O gene envolvido em ritmos circadianos pode ser alvo potencial para o tratamento do glioblastoma

Os cientistas com o instituto de investigação de Carilion da tecnologia de Virgínia dizem que um gene envolvido nos ritmos circadianos do corpo é um alvo potencial para que as terapias ajudem pacientes com um formulário mortal do cancro cerebral conhecido como o glioblastoma.

Esta descoberta, para ser publicado nos relatórios científicos do jornal em terça-feira, Sept. 11, pontos a um subtipo de um gene particular que aparentemente esteja permitindo a sobrevivência das células cancerosas, embora seja associada mais comumente com os ritmos circadianos -- o pulso de disparo biológico de 24 horas do corpo.

“O mundo está procurando desesperadamente tratamentos novos para o glioblastoma e ninguém tem nunca antes de aguçado a este gene como um alvo em cima de que para basear terapias,” disse Zhi Sheng, um professor adjunto no instituto de investigação de Carilion da tecnologia de Virgínia, cuja a equipe localizou o gene de 20 suspeitos que tinha identificado previamente.

“Nós encontramos que inibir este gene pode inibir células estaminais de cancro de se renovar e se diferenciando nas pilhas do glioblastoma, que nós suspeitamos pode ser uma indicação deste cancro muito persistente,” dissemos Sheng, que é igualmente um professor adjunto da medicina interna na Faculdade de Medicina de Carilion da tecnologia de Virgínia. “Mais pesquisa é necessário antes que um tratamento possa ser projectado, mas nossos resultados da ciência adiantada, básica são prometedores.”

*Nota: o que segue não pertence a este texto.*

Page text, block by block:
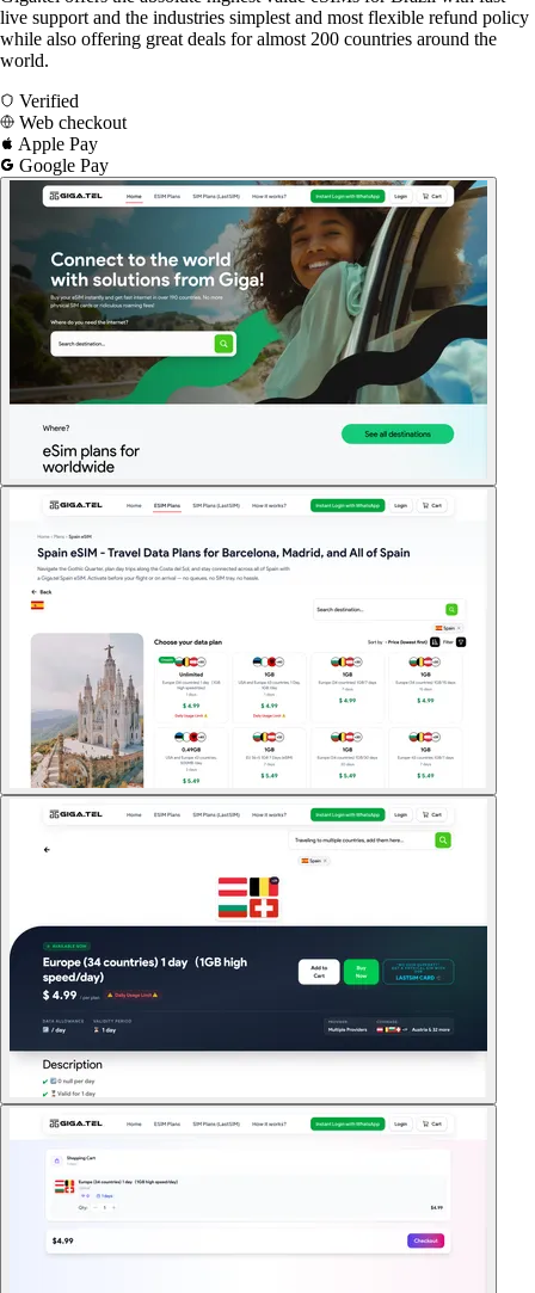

As terapias novas para pacientes do glioblastoma são desesperadamente necessários, de acordo com Sheng, que conduziu o estudo.

A maioria de pacientes não vivem mais do que aproximadamente 15 meses após o diagnóstico. Aproximadamente 90 por cento dos pacientes que vivem mais por muito tempo de dois anos desenvolvem os tumores periódicos, para que uma cirurgia de cérebro adicional não é frequentemente uma opção do tratamento. A doença, que esclarece quase a metade de todos os cancros cerebrais, reivindicou recentemente a vida do senador John McCain dos E.U.

Sheng diz que o cancro pode retornar se somente algumas cem células estaminais do glioblastoma sobrevivem após a cirurgia, a radioterapia, e a quimioterapia.

Contudo, em suas experiências, realizadas nas culturas celulares e em um modelo do rato do laboratório do glioblastoma como descrito em relatórios científicos, os pesquisadores determinados quando uma enzima produzida por um membro da família do gene da quinase 1 da caseína é obstruída, a proliferação de células estaminais do glioblastoma param e a formação do tumor nos ratos é inibida.

Os pesquisadores encontraram que a evidência para mostrar a enzima está regulando as células estaminais do glioblastoma eficácia na auto-renovação, um pouco do que a diferenciação.

“Obstruir este gene matou eficazmente células estaminais do cancro,” Sheng disse.

Sheng e seus colegas igualmente avaliaram duas drogas disponíveis no comércio que obstruem o gene da quinase 1 da caseína de ativar ritmos circadianos, com o um que mostra algum potencial para a posterior investigação como um inibidor químico de células estaminais do glioblastoma.

Os pesquisadores envolvidos no estudo incluíram Debbie Kelly, um professor adjunto no instituto de investigação de Carilion da tecnologia de Virgínia, que é um pesquisador principal na oncologia estrutural.